The problem. After locating the line with "since ď d͡ by", repeat it and every following line to the end of the listing, exactly. Omit the pictures.

>>>>

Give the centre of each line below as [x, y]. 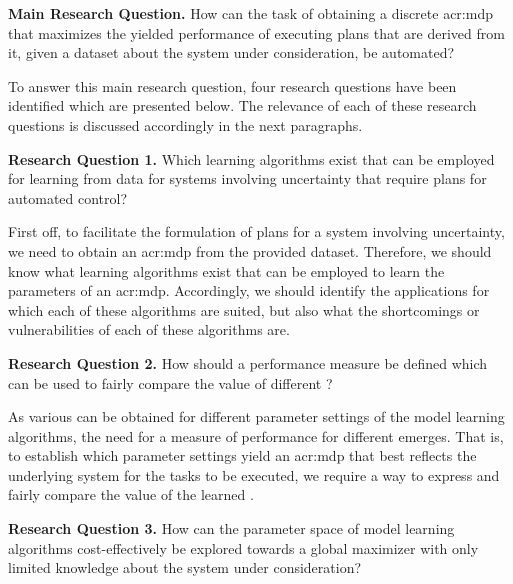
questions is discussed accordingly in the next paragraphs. [185, 124]
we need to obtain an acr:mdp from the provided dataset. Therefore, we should [250, 250]
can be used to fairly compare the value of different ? [170, 382]
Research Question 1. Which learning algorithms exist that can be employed [251, 158]
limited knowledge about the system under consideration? [185, 567]
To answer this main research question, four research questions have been [232, 85]
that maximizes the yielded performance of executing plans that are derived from [256, 32]
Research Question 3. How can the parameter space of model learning [231, 528]
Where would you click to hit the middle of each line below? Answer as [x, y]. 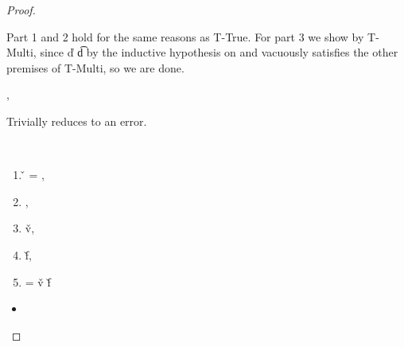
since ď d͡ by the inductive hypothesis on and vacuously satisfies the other [219, 52]
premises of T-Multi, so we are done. [95, 67]
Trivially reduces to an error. [77, 121]
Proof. [21, 10]
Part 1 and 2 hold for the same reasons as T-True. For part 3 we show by [185, 36]
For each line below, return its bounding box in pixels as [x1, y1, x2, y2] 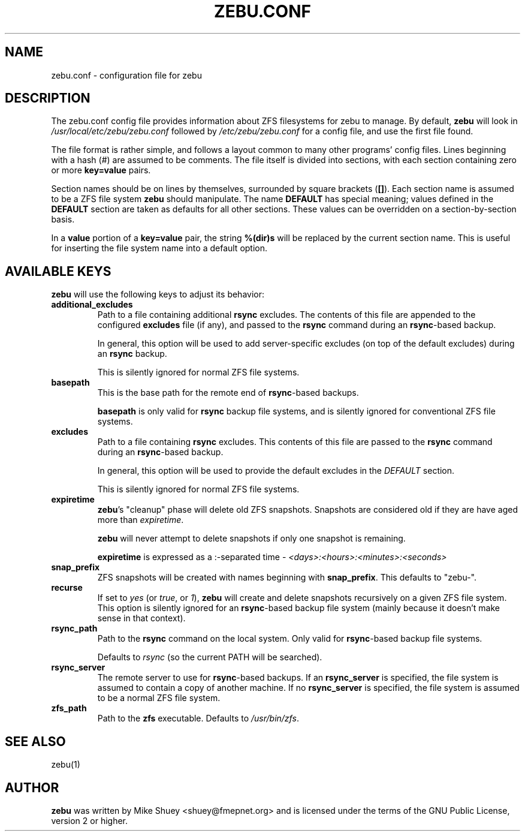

<<<<

Answer for the task.
since ď d͡ by the inductive hypothesis on and vacuously satisfies the other [219, 52]
premises of T-Multi, so we are done. [95, 67]
Trivially reduces to an error. [77, 121]
Proof. [21, 10]
Part 1 and 2 hold for the same reasons as T-True. For part 3 we show by [185, 36]
For each line below, return its bounding box in pixels as [x1, y1, x2, y2] 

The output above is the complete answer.